Visible photoelectrochemical sensing platform by in situ generated CdS quantum dots decorated branched-TiO2 nanorods equipped with Prussian blue electrochromic display.

In this study, based on in situ generation of CdS quantum dots (QDs) on the surface of branched TiO2 (B-TiO2) nanorods, an solar innovative photoelectrochemical (PEC) sensing platform was constructed for real-time, and sensitive detection of cellular H2S. Specifically, B-TiO2 nanorods arrays consisting of TiO2 nanorods directly grown on fluorine-doped tin oxide (FTO) further using TiCl3 mediated surface treatment of TiO2 nanorods are designed and fabricated as a new type of photoelectrode.
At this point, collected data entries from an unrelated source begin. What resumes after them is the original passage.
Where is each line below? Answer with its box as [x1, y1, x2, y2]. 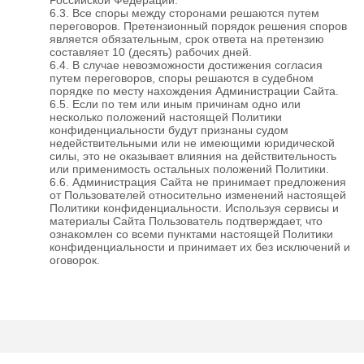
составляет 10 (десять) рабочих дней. [50, 45, 252, 58]
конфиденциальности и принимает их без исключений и [50, 240, 350, 253]
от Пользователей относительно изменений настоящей [50, 188, 346, 201]
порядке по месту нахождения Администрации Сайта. [50, 84, 339, 97]
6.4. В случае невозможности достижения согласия [50, 58, 323, 71]
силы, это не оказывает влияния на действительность [50, 149, 336, 162]
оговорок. [50, 253, 100, 266]
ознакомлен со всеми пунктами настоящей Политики [50, 227, 333, 240]
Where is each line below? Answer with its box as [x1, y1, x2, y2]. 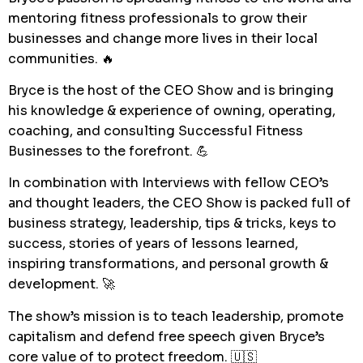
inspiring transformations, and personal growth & [8, 255, 328, 273]
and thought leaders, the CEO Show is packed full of [8, 194, 351, 212]
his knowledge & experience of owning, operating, [8, 102, 335, 120]
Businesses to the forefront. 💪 [8, 143, 209, 160]
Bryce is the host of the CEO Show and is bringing [8, 82, 334, 100]
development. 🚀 [8, 275, 115, 293]
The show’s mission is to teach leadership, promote [8, 307, 344, 325]
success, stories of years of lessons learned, [8, 235, 298, 253]
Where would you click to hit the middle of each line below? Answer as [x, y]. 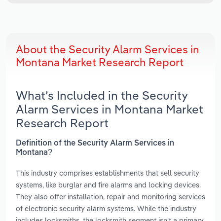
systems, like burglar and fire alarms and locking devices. [108, 184]
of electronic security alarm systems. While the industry [106, 208]
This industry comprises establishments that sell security [108, 173]
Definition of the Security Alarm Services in [95, 143]
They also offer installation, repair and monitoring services [110, 196]
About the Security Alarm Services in [108, 50]
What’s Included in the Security [102, 95]
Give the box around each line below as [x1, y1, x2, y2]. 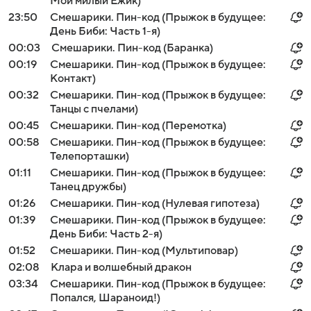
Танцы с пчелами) [50, 103, 138, 115]
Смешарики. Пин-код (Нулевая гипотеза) [50, 197, 260, 210]
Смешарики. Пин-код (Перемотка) [50, 119, 226, 132]
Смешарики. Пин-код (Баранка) [51, 42, 213, 54]
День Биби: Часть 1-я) [50, 25, 160, 37]
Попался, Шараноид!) [50, 292, 160, 304]
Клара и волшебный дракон [51, 261, 192, 274]
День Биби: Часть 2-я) [50, 228, 162, 240]
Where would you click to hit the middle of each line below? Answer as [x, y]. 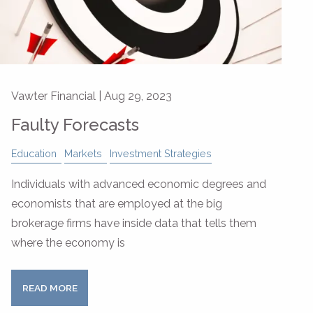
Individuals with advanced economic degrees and [139, 184]
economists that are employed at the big [117, 204]
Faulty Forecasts [75, 125]
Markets [83, 154]
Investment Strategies [161, 154]
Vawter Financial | [58, 96]
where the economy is [68, 243]
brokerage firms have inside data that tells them [134, 224]
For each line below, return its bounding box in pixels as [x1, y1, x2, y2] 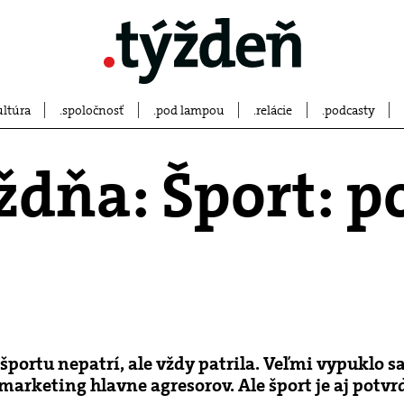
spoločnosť [62, 102, 124, 118]
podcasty [324, 102, 375, 118]
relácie [256, 102, 292, 118]
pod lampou [155, 102, 225, 118]
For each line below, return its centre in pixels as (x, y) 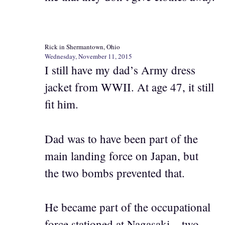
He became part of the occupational (128, 207)
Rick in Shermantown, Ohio (82, 47)
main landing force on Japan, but (122, 155)
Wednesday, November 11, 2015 (88, 57)
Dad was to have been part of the (121, 138)
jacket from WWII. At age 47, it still (129, 87)
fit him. (62, 104)
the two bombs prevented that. (115, 173)
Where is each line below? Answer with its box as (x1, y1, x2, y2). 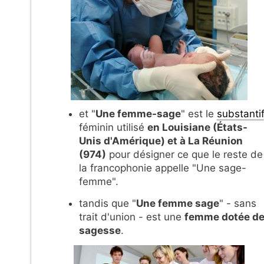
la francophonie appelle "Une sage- (79, 162, 246, 174)
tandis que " (79, 197, 136, 209)
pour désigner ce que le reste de (106, 148, 263, 161)
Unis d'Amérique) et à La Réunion (79, 135, 243, 147)
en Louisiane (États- (147, 121, 247, 134)
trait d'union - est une (79, 210, 184, 223)
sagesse (79, 224, 121, 236)
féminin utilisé (79, 121, 147, 134)
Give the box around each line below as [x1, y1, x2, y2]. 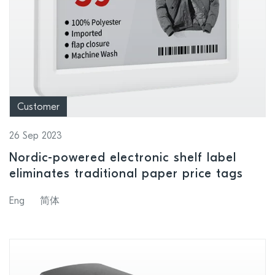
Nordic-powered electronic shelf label [9, 152, 236, 165]
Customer [17, 103, 60, 113]
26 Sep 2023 [9, 131, 62, 142]
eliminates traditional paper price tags [9, 168, 243, 181]
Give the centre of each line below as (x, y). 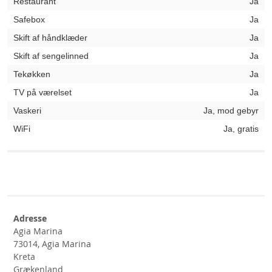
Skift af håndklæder (50, 38)
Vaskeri (27, 110)
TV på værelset (42, 92)
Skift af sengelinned (51, 56)
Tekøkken (32, 74)
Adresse (30, 218)
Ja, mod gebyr (231, 110)
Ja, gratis (241, 129)
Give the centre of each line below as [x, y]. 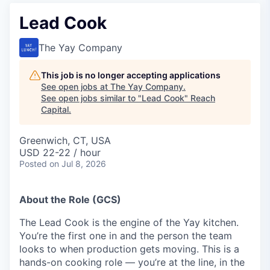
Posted [33, 164]
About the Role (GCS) [70, 199]
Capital [55, 109]
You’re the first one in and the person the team [126, 236]
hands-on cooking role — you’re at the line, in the [132, 262]
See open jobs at [76, 86]
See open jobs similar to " [91, 98]
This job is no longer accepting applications [131, 75]
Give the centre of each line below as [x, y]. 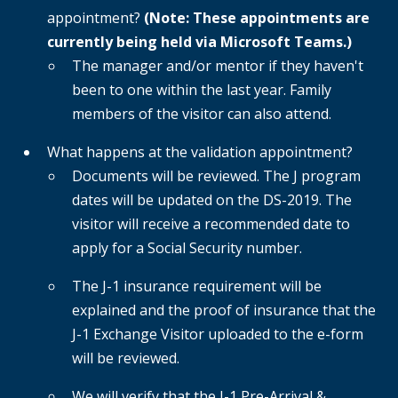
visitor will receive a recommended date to [211, 224]
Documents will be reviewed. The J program [216, 176]
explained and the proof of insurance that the [224, 310]
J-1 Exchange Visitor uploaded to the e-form [218, 334]
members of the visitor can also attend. [202, 114]
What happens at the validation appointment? [200, 152]
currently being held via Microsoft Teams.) [199, 42]
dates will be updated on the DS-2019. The [212, 200]
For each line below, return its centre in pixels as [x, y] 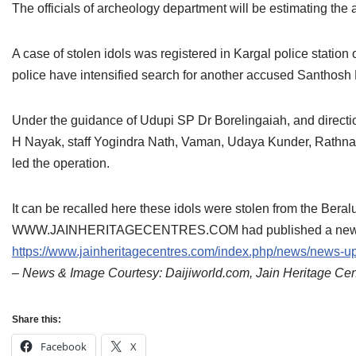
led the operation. [61, 163]
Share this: [37, 319]
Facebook [64, 346]
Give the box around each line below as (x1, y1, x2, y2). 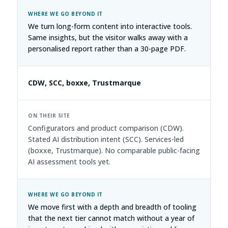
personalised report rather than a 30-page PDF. (28, 44, 186, 53)
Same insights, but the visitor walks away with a (28, 33, 188, 42)
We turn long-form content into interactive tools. (28, 21, 192, 31)
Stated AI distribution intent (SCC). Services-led (28, 134, 184, 144)
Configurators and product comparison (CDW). (28, 123, 184, 133)
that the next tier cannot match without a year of (28, 213, 194, 223)
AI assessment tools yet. (28, 157, 110, 166)
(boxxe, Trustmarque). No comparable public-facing (28, 146, 200, 155)
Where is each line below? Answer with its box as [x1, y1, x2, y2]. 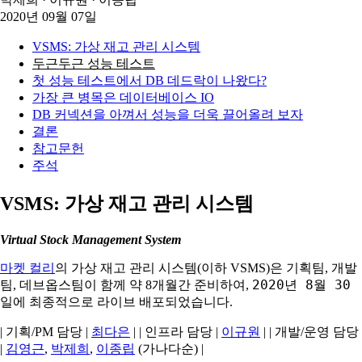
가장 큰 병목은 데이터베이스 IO [32, 90, 214, 104]
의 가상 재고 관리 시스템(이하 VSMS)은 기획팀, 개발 [55, 260, 357, 275]
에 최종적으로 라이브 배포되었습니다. [13, 294, 233, 309]
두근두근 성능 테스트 [32, 56, 155, 70]
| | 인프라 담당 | [130, 324, 221, 339]
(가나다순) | [135, 341, 204, 356]
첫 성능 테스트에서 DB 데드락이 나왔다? [32, 73, 267, 87]
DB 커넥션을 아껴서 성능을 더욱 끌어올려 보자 [32, 107, 303, 121]
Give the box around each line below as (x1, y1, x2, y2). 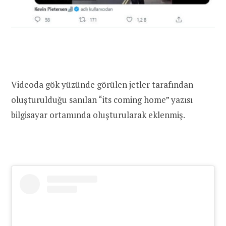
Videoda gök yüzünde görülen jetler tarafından (11, 78, 193, 90)
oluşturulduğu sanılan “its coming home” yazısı (11, 93, 193, 105)
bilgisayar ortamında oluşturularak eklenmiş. (11, 108, 185, 121)
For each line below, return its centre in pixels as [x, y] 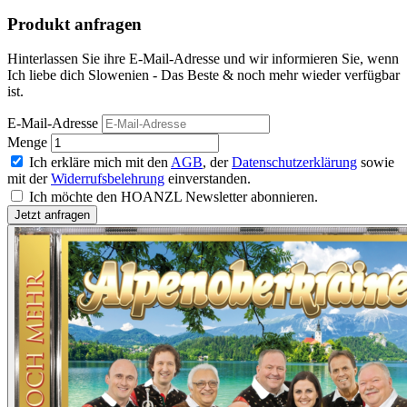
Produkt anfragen [74, 24]
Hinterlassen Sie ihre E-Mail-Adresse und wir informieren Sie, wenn [203, 59]
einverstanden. [208, 179]
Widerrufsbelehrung [108, 179]
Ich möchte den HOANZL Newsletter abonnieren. [174, 197]
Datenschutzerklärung [294, 163]
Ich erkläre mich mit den [100, 163]
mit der [29, 179]

CdS quantum dots (QDs) was formed on the surface of B-TiO2 nanorods arrays through the reaction between Cd2+ and S2-. And a significant enhancement in the photocurrent was obtained that ascribed to the formation of CdS-B-TiO2 heterostructures, thus leading to sensitive PEC recording of the H2S level in buffer and cellular environments. By using Prussian blue (PB) a electrochromic material to capture the photoelectron generated from the photoelectrode, a new visual system was proposed due to the formation of Prussian white (PW), which could be used to visualize the quantum photoelectric effect. This novel PEC sensing platform not only achieved satisfied analysis results toward S2-, but also showed excellent sensitivity, selectivity, low cost, and portable features. The strategy through the in situ generation of semiconductor nanoparticles on the surface of wide band-gap semiconductor paves the way for the improvements of PEC analytical performance. Meanwhile, the quantitative read-out electrochromic display paves a facile avenue and initiates new opportunities for creation of cheap, miniaturization sensors for other relevant analytes.